A simple update to the client and a peek at the network traffic confirms what we already knew. The API is now being hosted on Azure, and is behaving identically to the AWS version. I’m pleasantly surprised that I really was able to keep my codebase completely unchanged and pivot from one provider to the next. I don’t have to become an expert in the idiosyncrasies of Microsoft’s offering, just as I’m not an AWS guru. And, I can use the
nitric down command to clean up Azure resources if I decide to permanently discontinue the experiment.
Thinking ahead to what’s next for LOL IM, I’d like to try some other models. Mistral, Bard and others provide APIs very similar to OpenAI’s offering, and it should be fairly trivial to swap in a different LLM while keeping the same prompting techniques intact.

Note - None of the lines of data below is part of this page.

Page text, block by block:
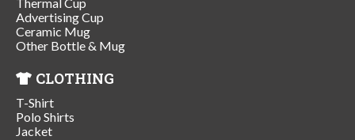
Advertising Cup
Ceramic Mug
Other Bottle & Mug
CLOTHING
T-Shirt
Polo Shirts
Jacket
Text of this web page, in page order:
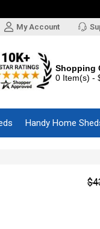
My Account
Shopping
0
Handy Home
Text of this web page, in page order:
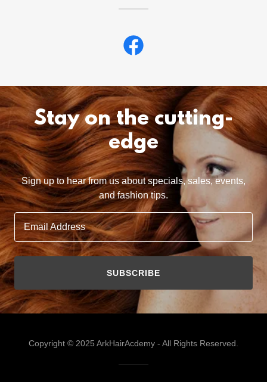
Stay on the cutting-
edge
Sign up to hear from us about specials, sales, events,
and fashion tips.
Email Address
SUBSCRIBE
Copyright © 2025 ArkHairAcdemy - All Rights Reserved.
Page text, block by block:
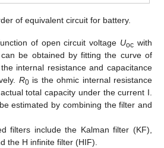
of equivalent circuit for battery.
of open circuit voltage Uoc with
be obtained by fitting the curve of
internal resistance and capacitance
R0is the ohmic internal resistance
total capacity under the current I.
estimated by combining the filter and
filters include the Kalman filter (KF),
the H infinite filter (HIF).
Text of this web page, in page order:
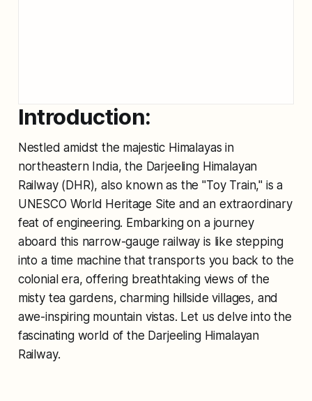
Introduction:
Nestled amidst the majestic Himalayas in
northeastern India, the Darjeeling Himalayan
Railway (DHR), also known as the "Toy Train," is a
UNESCO World Heritage Site and an extraordinary
feat of engineering. Embarking on a journey
aboard this narrow-gauge railway is like stepping
into a time machine that transports you back to the
colonial era, offering breathtaking views of the
misty tea gardens, charming hillside villages, and
awe-inspiring mountain vistas. Let us delve into the
fascinating world of the Darjeeling Himalayan
Railway.
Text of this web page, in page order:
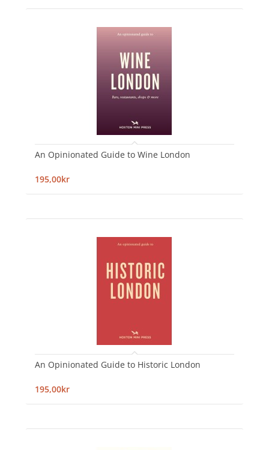
An Opinionated Guide to Wine London
195,00kr
An Opinionated Guide to Historic London
195,00kr
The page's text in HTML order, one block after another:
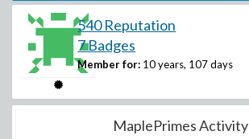
540 Reputation
7 Badges
Member for: 10 years, 107 days
MaplePrimes Activity
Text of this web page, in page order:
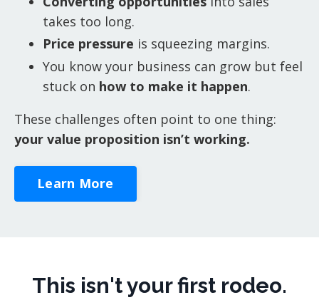
takes too long.
Price pressure is squeezing margins.
You know your business can grow but feel
stuck on how to make it happen.
These challenges often point to one thing:
your value proposition isn’t working.
Learn More
This isn't your first rodeo.

I’d like to explore some of the multimodal capabilities of these models as well; maybe when starting a conversation with a “buddy,” we could generate a profile photo or avatar that matches the vibe.
I also plan to add GCP to the cloud provider mix, as I see tremendous value in being able to seamlessly migrate from one cloud provider to another. Using an Infrastructure from Code framework avoids tight coupling to a specific vendor and keeps the details of cloud compatibility abstracted away from business logic. This separation of concerns is extremely powerful, letting developers be truly cloud-agnostic when delivering features. Consider giving Nitric a try in your next project, and be sure to share your experience!